AI is terrible at making nice looking design layout with font selections.

Sure it can make great looking images but nothing can make a nice looking poster or basic page layout.

I’m waiting for someone to solve this. I’m not even sure it takes AI it might just be programmatic.

rovmut · 2025-08-12T17:53:06 1755021186

You've perfectly articulated the gap in the market. The solution isn't just a better image generator. I built a tool called LayoutCraft to solve this exact problem. It focuses entirely on creating a great layout with good font choices automatically. It uses AI to understand the request, but then applies a structured, programmatic 'blueprint' to build the layout. This is how it handles fonts and spacing properly, resulting in a clean design, not a chaotic image.

grace77 · 2025-08-12T16:51:22 1755017482

yes - we're trying to figure out why that is

ChrisArchitect · 2025-08-12T17:46:22 1755020782

So this went from a Show HN: to a Launch HN in a month?
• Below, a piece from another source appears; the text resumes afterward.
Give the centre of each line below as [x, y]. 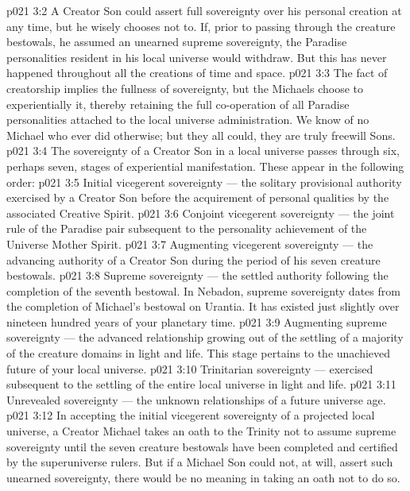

(Show HN: https://news.ycombinator.com/item?id=44542578)

grace77 · 2025-08-12T18:14:25 1755022465

yes - the changes since Show HN have been builders (https://www.designarena.ai/builder), audio (https://www.designarena.ai/audio), video (https://www.designarena.ai/diffusion), and compare (https://www.designarena.ai/studio). We also had a feed at some point, but ripped that out because it looked messy

KaoruAoiShiho · 2025-08-12T16:35:07 1755016507

Curious if you guys got into YC for this idea or something else?

j_da · 2025-08-12T16:39:17 1755016757

We started out building a platform to one-shot games (single-player and multi-player), but realized that the model you used under the hood really made a difference in functionality and graphics. We started out building the benchmark as an internal tool for ourselves to see which model was the best, but found that benchmarking models on visual "taste" was something that people were generally interested in currently.

neonate · 2025-08-12T16:36:59 1755016619

Post says they were making an AI game engine, so that's probably what they got in with.